When she finally zipped it up, it was heavy, forty pounds maybe, but she could manage.

She would get it to Wyatt.

If this is the last stupid thing I ever do, kissing Wyatt was worth it.

Footsteps.

Max’s voice came sharp and low. “Someone’s coming.”

Jen looked up. A young guard rounded the corner—surprised, hand already moving toward his radio.

Max didn’t wait. He lunged from his position by the door and tackled the man before he could transmit. They thudded as one into the wall.

The guard was bigger and fresher. Max’s shoulder left a thick smear of red on the wall as they grappled.

The guard snaked an arm around Max’s throat. Max gasped, his face burning red as his fingers scrabbled at the stocky arm cutting off his air supply.

Fuck.

The M4 was slung across her back—too big, awkward.

On the wall, a red fire extinguisher. Jen wrenched it free of its moorings and swung.

The fire extinguisher connected with a dull, wet sound. The guard released Max and crumpled.

Jen stalled. Fire extinguisher still raised. Hands locked around it.

Max moaned.

Was the guard dead? His chest was motionless.

God. I killed a man with a fire extinguisher.

Then the sound hit her.

Wet.

Her stomach lurched. She dropped the extinguisher and stumbled backward, just making it to the wall before retching, bile burning up her throat.

She wiped her mouth with the back of her hand, her eyes with her sleeve.

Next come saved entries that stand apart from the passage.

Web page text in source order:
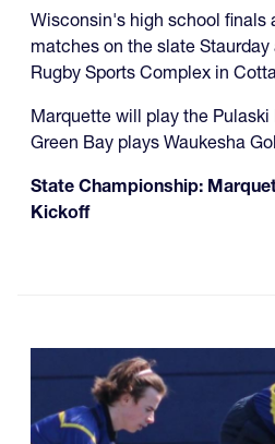
Wisconsin's high school finals
matches on the slate
Rugby Sports Complex in
Marquette will play the
Green Bay plays Waukesha
State Championship:
Kickoff

The guard’s chest rose with a wheeze.

Thank fuck. He’s alive.

The strength ran out of her knees. She bent forward and sucked air into her constricted lungs.

He’s alive.

A hand slapped between her shoulder blades. “Hell of a swing, Chief.”

She wiped her damp hands on her thighs, then waved him off. “We need to hide him. Buy us some time.”

She grabbed the man’s arms and pulled. Jesus. He moved maybe an inch—like dead-lifting a waterlogged corpse.

“Let me help, Chief.” Max got one arm under the guard’s shoulders, and together they dragged him into the armory. By the time they finished, sweat stuck her coveralls to her back, and her arms were wet noodles.

When she stood back up, Max was leaning against the wall, breathing ragged, his face waxen. The blood on his shoulders gleamed fresh. He needed first aid and soon.

She handed Max the M4 and grabbed the backpack of explosives, swung it onto her shoulders. The weight settled across her spine—forty pounds pulling at her shoulder blades, straps cutting in.

The means to end this.

“Ready, Max?”

“Not really.”

“Good. Me neither.”

“Let’s go.”

At the door, she checked the corridor. Clear for now.

But twenty minutes had already passed.

Wyatt would be wondering if he’d made the wrong call letting her go. She gritted her teeth and adjusted the weight of the explosives on her shoulders.

She wouldn’t make him regret trusting her. Not if she could help it.

Please let him still be there when I get back.